After the 2012 election, Ross Douthat offered the grim suggestion that the lesson for candidates was to always endorse the bailout of an industry -- particularly one like the auto industry -- and never, ever discuss entitlement reform. Never talk about taking something away, always talk about giving people more.

Why do people think Republicans want to reform entitlement programs? Because we're mean? Because we like taking things away from people? No, because the programs are unsustainable. Down the road, too much money goes out, and not enough money comes in. We're proposing these ideas because these programs have to be saved for the people who really need them to get by. Trying to solve the whole problem through tax hikes on a shrinking workforce would be a formula for economic disaster.

(Notice our friends on the Left insist we need to make far-reaching, sweeping changes to prevent a two-degree change in temperature in the year 2100, but they refuse to consider means-testing, raising the retirement age, or private retirement accounts to prevent Social Security from using up their funds of money in 2034.)

Conservatives -- at least certain factions of this philosophy -- are usually trying to persuade people to think ahead and contemplate the long term. Have a decent savings rate and a rainy-day fund. (Revel in the wonders of compound interest!) Stay in school. Get married and raise children.

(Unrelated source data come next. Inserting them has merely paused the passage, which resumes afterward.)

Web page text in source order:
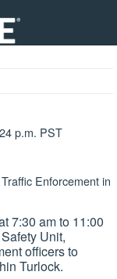
p.m. PST
Enforcement in
7:30 am to 11:00
Unit,
officers to
Turlock.
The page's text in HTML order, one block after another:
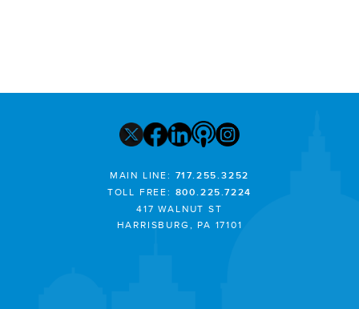
MAIN LINE: 717.255.3252
TOLL FREE: 800.225.7224
417 WALNUT ST
HARRISBURG, PA 17101
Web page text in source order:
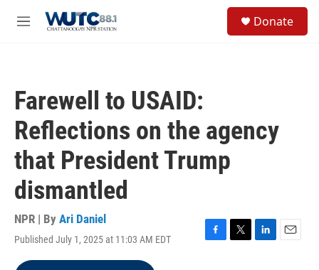
M
Donate
Farewell to USAID:
Reflections on the agency
that President Trump
dismantled
NPR | By Ari Daniel
Published July 1, 2025 at 11:03 AM EDT
F
T
L
E
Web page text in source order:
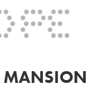
MANSION
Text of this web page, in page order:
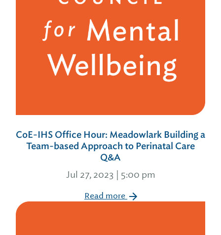
CoE-IHS Office Hour: Meadowlark Building a
Team-based Approach to Perinatal Care
Q&A
Jul 27, 2023 | 5:00 pm
Read more
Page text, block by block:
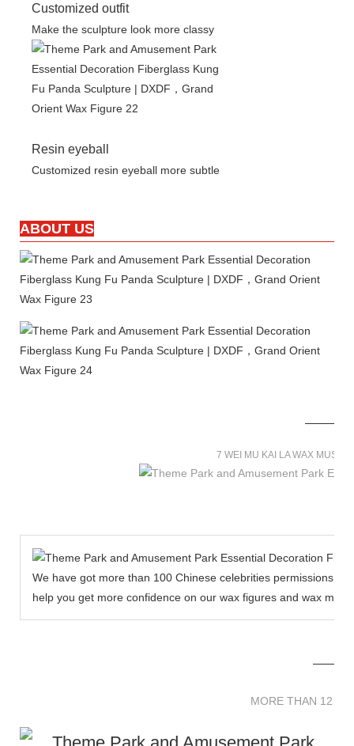
Customized outfit
Make the sculpture look more classy
Resin eyeball
Customized resin eyeball more subtle
ABOUT US
7 WEI MU KAI LA WAX
We have got more than 100 Chinese celebrities permissions
help you get more confidence on our wax figures and wax
MORE THAN 12
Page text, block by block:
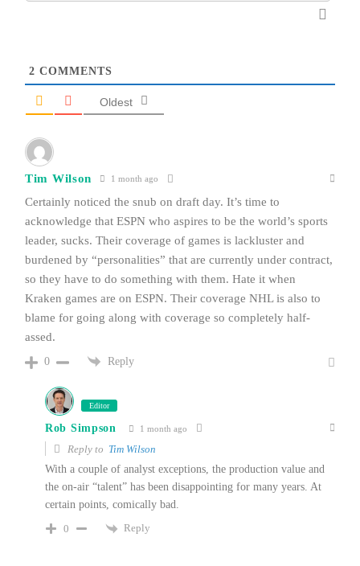
2 COMMENTS
Oldest
Tim Wilson 1 month ago
Certainly noticed the snub on draft day. It’s time to
acknowledge that ESPN who aspires to be the world’s sports
leader, sucks. Their coverage of games is lackluster and
burdened by “personalities” that are currently under contract,
so they have to do something with them. Hate it when
Kraken games are on ESPN. Their coverage NHL is also to
blame for going along with coverage so completely half-
assed.
0 Reply
Editor
Rob Simpson 1 month ago
Reply to Tim Wilson
With a couple of analyst exceptions, the production value and
the on-air “talent” has been disappointing for many years. At
certain points, comically bad.
0
Reply

If you want peace, prepare for war.

The problem is that human beings aren't great at long-term thinking, and the dominant culture of the United States in the year 2016 seems particularly bad for it.

The vast majority of the public says they support a balanced budget; the vast majority refuse to consider anything close to the level of cuts needed to get us there:

No - but try telling that to the American public. According to the poll, on average, Americans estimate that foreign aid takes up 10 percent of the federal budget, and one in five think it represents about 30 percent of the money the government spends. But the actual figure is closer to one percent, according to data from the Office of Management and Budget from the 2010 fiscal year's $3.5 trillion budget.

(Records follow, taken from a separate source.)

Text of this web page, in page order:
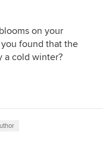
on your
found that the
a cold winter?
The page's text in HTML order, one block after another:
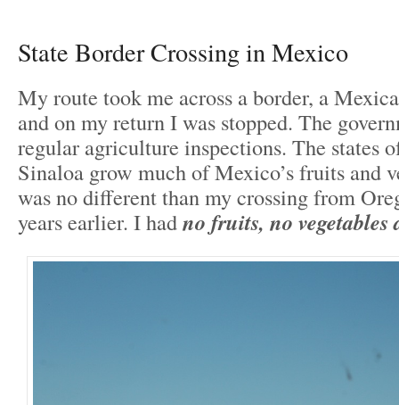
State Border Crossing in Mexico
My route took me across a border, a
and on my return I was stopped. The
regular agriculture inspections. The states
Sinaloa grow much of Mexico’s fruits and
was no different than my crossing from
years earlier. I hadno fruits, no vegetables
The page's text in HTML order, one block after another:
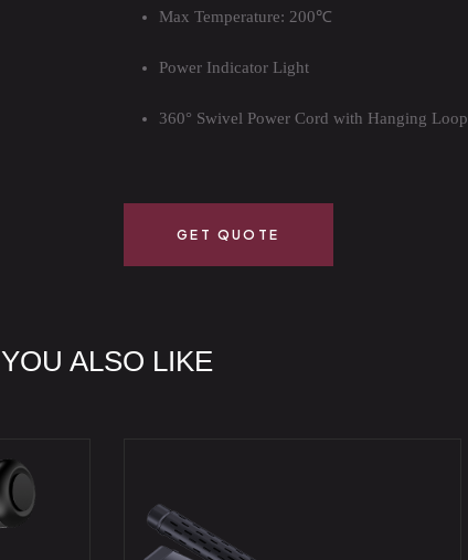
Max Temperature: 200℃
Power Indicator Light
360° Swivel Power Cord with Hanging Loop
GET QUOTE
YOU ALSO LIKE
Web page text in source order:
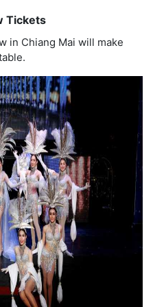
Tickets
in Chiang Mai will make
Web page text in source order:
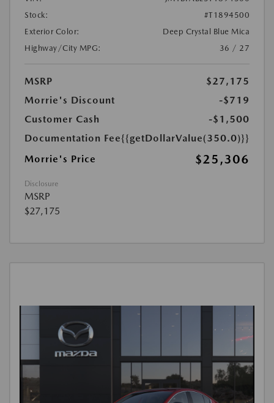
Stock:
#T1894500
Exterior Color:
Deep Crystal Blue Mica
Highway/City MPG:
36 / 27
MSRP
$27,175
Morrie's Discount
-$719
Customer Cash
-$1,500
Documentation Fee{{getDollarValue(350.0)}}
Morrie's Price
$25,306
Disclosure
MSRP
$27,175
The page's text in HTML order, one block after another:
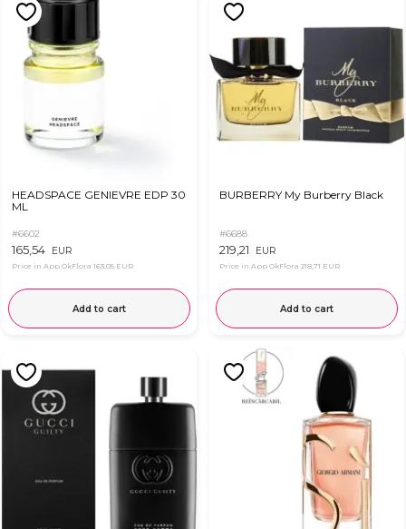
HEADSPACE GENIEVRE EDP 30
ML
#6602
165,54 EUR
Price in App OkFlora 163,05 EUR
Add to cart
BURBERRY My Burberry Black
#6688
219,21 EUR
Price in App OkFlora 218,71 EUR
Add to cart

OK. Let's try more low-hanging fruit - funding for the Corporation for Public Broadcasting. Our survey indicates nearly half of all Americans would like to see major cuts.

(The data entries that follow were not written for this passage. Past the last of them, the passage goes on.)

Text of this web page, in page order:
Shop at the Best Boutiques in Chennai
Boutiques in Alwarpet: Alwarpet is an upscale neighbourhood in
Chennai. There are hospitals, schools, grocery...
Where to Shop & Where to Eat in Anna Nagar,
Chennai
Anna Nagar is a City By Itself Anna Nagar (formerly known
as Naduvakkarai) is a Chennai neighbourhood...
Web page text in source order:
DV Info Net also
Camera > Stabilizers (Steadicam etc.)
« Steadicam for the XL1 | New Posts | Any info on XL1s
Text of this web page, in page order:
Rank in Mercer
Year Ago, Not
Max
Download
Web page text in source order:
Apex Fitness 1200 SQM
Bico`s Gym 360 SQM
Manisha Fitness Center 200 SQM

According to our poll the public estimates that the government spent five percent of its budget last year on public television and radio.

Not even close. The real answer is about one-tenth of one percent.

The electorate wants someone to tell it that the answers are easy, that no sacrifice is needed and everything's going to turn out all right. Obamacare is going to save your family $2,500 a year! The stimulus is going to bring unemployment down to 7 percent by 2010! Here comes "Recovery Summer!" Osama bin Laden is dead and GM is alive! We can bring all of our troops home from Iraq and nothing that happens over there will ever affect our lives again!

Then when things don't turn out as they expected, they flail around looking for scapegoats.

ADDENDA: Allahpundit: "The current president, current vice president, current Senate minority leader, and incoming Senate minority leader have all gone on record in the past in favor of obstructing a Supreme Court nominee."